[Saved entries]
■ ■ ■ ■

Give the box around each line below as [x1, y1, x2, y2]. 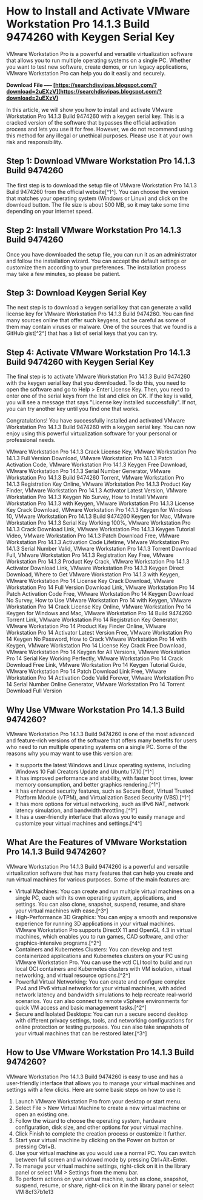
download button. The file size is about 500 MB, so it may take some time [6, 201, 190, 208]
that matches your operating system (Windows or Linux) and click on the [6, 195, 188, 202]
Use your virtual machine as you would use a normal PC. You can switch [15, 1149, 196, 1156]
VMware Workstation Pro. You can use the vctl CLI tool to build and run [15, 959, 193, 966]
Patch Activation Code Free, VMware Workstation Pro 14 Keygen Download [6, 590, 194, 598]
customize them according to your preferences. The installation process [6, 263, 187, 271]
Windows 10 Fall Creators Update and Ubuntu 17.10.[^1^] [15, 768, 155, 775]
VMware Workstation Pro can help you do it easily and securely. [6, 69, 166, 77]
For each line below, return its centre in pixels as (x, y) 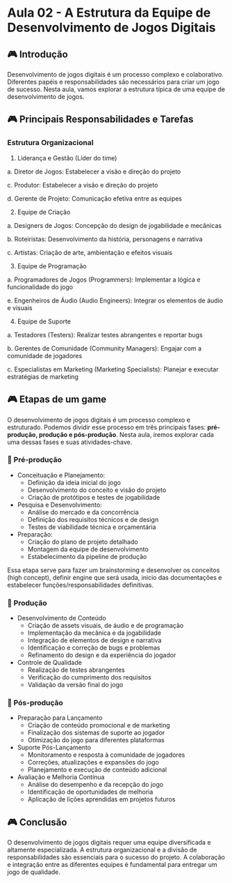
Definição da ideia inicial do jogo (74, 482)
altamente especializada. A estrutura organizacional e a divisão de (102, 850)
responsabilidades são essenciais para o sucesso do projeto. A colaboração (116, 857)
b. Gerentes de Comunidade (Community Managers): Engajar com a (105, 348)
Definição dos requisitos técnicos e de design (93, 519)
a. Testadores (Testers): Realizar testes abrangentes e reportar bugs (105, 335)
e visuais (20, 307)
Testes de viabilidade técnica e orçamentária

■ ■ ■ ■

What the task requires: Copy out the data exactly and keep the pictures out.

Answer box:
Give the box around each line below as [x1, y1, x2, y2]. 
download button. The file size is about 500 MB, so it may take some time [6, 201, 190, 208]
that matches your operating system (Windows or Linux) and click on the [6, 195, 188, 202]
Use your virtual machine as you would use a normal PC. You can switch [15, 1149, 196, 1156]
VMware Workstation Pro. You can use the vctl CLI tool to build and run [15, 959, 193, 966]
Patch Activation Code Free, VMware Workstation Pro 14 Keygen Download [6, 590, 194, 598]
customize them according to your preferences. The installation process [6, 263, 187, 271]
Windows 10 Fall Creators Update and Ubuntu 17.10.[^1^] [15, 768, 155, 775]
VMware Workstation Pro can help you do it easily and securely. [6, 69, 166, 77]
For each line below, return its centre in pixels as (x, y) 
Definição da ideia inicial do jogo (74, 482)
altamente especializada. A estrutura organizacional e a divisão de (102, 850)
responsabilidades são essenciais para o sucesso do projeto. A colaboração (116, 857)
b. Gerentes de Comunidade (Community Managers): Engajar com a (105, 348)
Definição dos requisitos técnicos e de design (93, 519)
a. Testadores (Testers): Realizar testes abrangentes e reportar bugs (105, 335)
e visuais (20, 307)
Testes de viabilidade técnica e orçamentária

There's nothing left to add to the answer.